In this article (3rd in series) our focus will be primarily on the necessary and sufficient volume of the data that will be required for efficient process/manufacturing analytics.
Few questions that should come to your mind before applying analytics:-
- Why volume of data is important to fulfil your analytics requirement?
- How to determine the required volume of data beforehand?
- What are the data attributes that link to your data volume requirements?
The answer to all such questions lies in the process/operation you are dealing with. By all means, the data should be a good representation of your process. It should speak for your process variability, process operations strategy, and everything that helps in understanding the process.
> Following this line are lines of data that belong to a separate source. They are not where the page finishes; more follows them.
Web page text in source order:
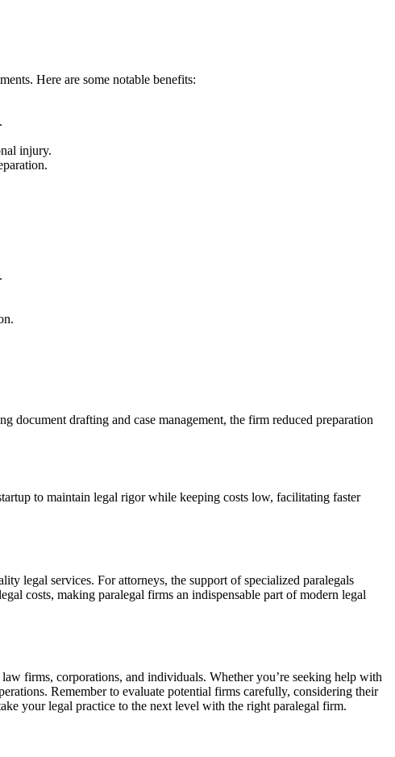
Here are⁤ some notable benefits:
injury.
document drafting and case management, the ⁣firm reduced preparation
to maintain legal rigor while ​keeping costs low, facilitating faster
‌legal services. For attorneys,​ the ⁣support ⁢of specialized paralegals⁤
costs, making ⁤paralegal firms an indispensable part ​of modern legal​
firms, corporations, and individuals. Whether you’re seeking ⁢help ⁤with
Remember ⁤to evaluate ‍potential firms carefully, considering their
your legal⁤ practice to the ‌next level with⁢ the right paralegal firm.
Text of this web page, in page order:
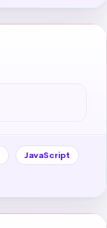
JavaScript

Metadata, which is an excerpt of your data, should give you a salient insight about the process parameters and it’s operational/control limits. It should also give you sufficient information about the good/bad process, which ultimately dictates your product quality, be in terms of poor yield, rejected batches..etc. This information is very much important for developing the model in the later stage, where it needs to get trained on all the process scenarios that data can represent. For Eg: Your model will be capable of predicting the rejected batches, only if the data that was fed to it carried that information in itself.
Two Key important attributes for validating your data is:
- The amount of data(Identified using the start and the end duration of the data)
- Sampling frequency
The amount of data
The answer to this is dependent on the kind of analytics you are interested in, such as predictive, diagnostics, monitoring..etc.
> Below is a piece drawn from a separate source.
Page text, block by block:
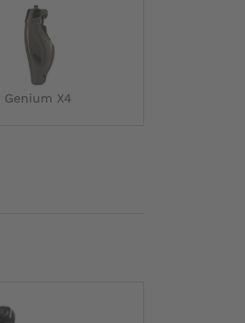
Genium X4

Monitoring: This kind of analytics requires near-real data, which needs to be controlled. The statistical limit to the identified signal is assumed to be estimated beforehand, either using using SPC, or it should come from the SME know-how.
Diagnostics: This layer of analytics is function of the historical data (minimum volume) that can give you the estimation of process variability. Identifying the parameters that can associate significantly with your product quality or output parameters. Sensitivity analysis of input space on the output parameters needs to be checked to validate the critical process parameters. Typically, 2-3 yrs of data is required to perform this analytics in process industry.
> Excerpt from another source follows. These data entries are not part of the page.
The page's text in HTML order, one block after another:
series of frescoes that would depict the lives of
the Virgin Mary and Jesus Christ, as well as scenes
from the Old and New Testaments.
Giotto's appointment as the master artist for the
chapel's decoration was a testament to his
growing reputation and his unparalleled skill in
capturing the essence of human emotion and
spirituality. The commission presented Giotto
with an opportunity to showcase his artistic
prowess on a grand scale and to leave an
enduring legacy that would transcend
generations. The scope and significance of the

Predictive: The model developed in this stage is trained on the dataset, which assumes that the provided datset gives all the underlying information about the process. This also means that dataset must be carrying the important information about the uncertainties and abnormalities that happened in the past for efficient prediction. An important thing to note here is that the model will be able to predict all the scenarios of the process, it has learned (trained) from past using the historical data. If some uncertainties were missed out during the training the model, then again re-validation of the data, re-training of the model, tuning the model will be required. More and more data will give you a robust model, with better predictability. A minimum threshold of data, after which the model performance doesn’t vary significantly, should give you the right estimated volume of data.
This parameter plays a very important role in analytics. The correct sampling frequency should result in a dataset which represents your process operations accurately. Maybe, with a higher sampling rate you miss out some important process information which could be critical for the model to understand for making better predictions. Dynamic and rapid operations can require the data to be collected at higher frequency (every 1 sec or 1 min). The collected data should be stored with minimum latency to a high performance database, for it’s efficient use in the analytics later. The performance of the database could be estimated using it’s data compression, asset structuring capabilities. It’s preferred to use Time series database (process historians) over SQL database for scalable and optimized analytics.
Both volume of data and sampling frequency plays a vital role in process analytics:
- Right volume of data should give justice to your model. Recommended approach is to compare and test the model’s performance on multiple volume of data, before finalizing the data-set. For Eg: If your model performs same on 1 yr and 2 yrs data, then 1 yr data should be sufficient for training the model.
- Sampling frequency should be selected so that all small process variability and uncertainties are captured and conveyed to your model appropriately. Eg: For less fluctuating operations sampling frequency of 5min, or even 1 hr should be competent, but with proper data validation of the same. On the other hand, process with large and rapid fluctuations in the parameters one might require data to be sampled at every few seconds or minutes.